PROBLEM REQUIREMENTS —
Hand back every line from the beginning of the data below through the line containing "Event Display, Built", word for word and free of pictures.

Collected data
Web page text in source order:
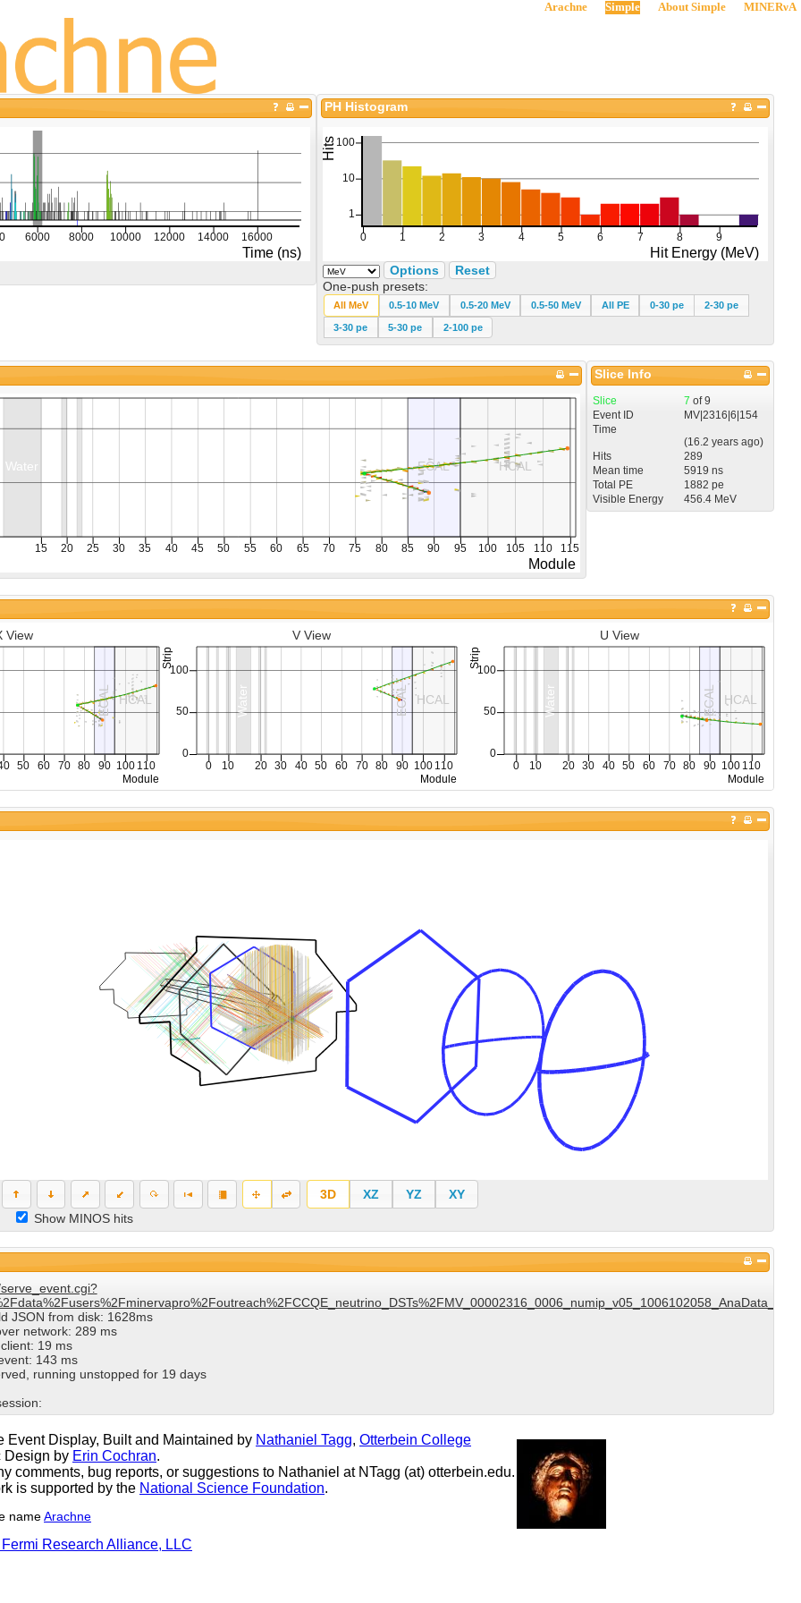
Arachne Simple About Simple MINERνA
PH Histogram
Options
Reset
One-push presets:
All MeV 0.5-10 MeV 0.5-20 MeV 0.5-50 MeV All PE 0-30 pe 2-30 pe
3-30 pe 5-30 pe 2-100 pe
Slice Info
Slice 7 of9
Event ID
MV|2316|6|154
Time
(16.2 yearsago)
Hits
289
Mean time
5919 ns
Total PE
1882 pe
Visible Energy
456.4 MeV
View
U View
V View
3D XZ YZ
XY
Show MINOS hits
JSON from disk: 1628ms
network: 289 ms
19 ms
143 ms
running unstopped for 19 days
Event Display, Built and Maintained by Nathaniel Tagg, Otterbein College
Design by Erin Cochran.
comments, bug reports, or suggestions to Nathaniel at NTagg (at) otterbein.edu.
is supported by the National Science Foundation.
nameArachne

THE COMPLETED TASK —
Web page text in source order:
Arachne Simple About Simple MINERνA
PH Histogram
Options
Reset
One-push presets:
All MeV 0.5-10 MeV 0.5-20 MeV 0.5-50 MeV All PE 0-30 pe 2-30 pe
3-30 pe 5-30 pe 2-100 pe
Slice Info
Slice 7 of9
Event ID
MV|2316|6|154
Time
(16.2 yearsago)
Hits
289
Mean time
5919 ns
Total PE
1882 pe
Visible Energy
456.4 MeV
View
U View
V View
3D XZ YZ
XY
Show MINOS hits
JSON from disk: 1628ms
network: 289 ms
19 ms
143 ms
running unstopped for 19 days
Event Display, Built and Maintained by Nathaniel Tagg, Otterbein College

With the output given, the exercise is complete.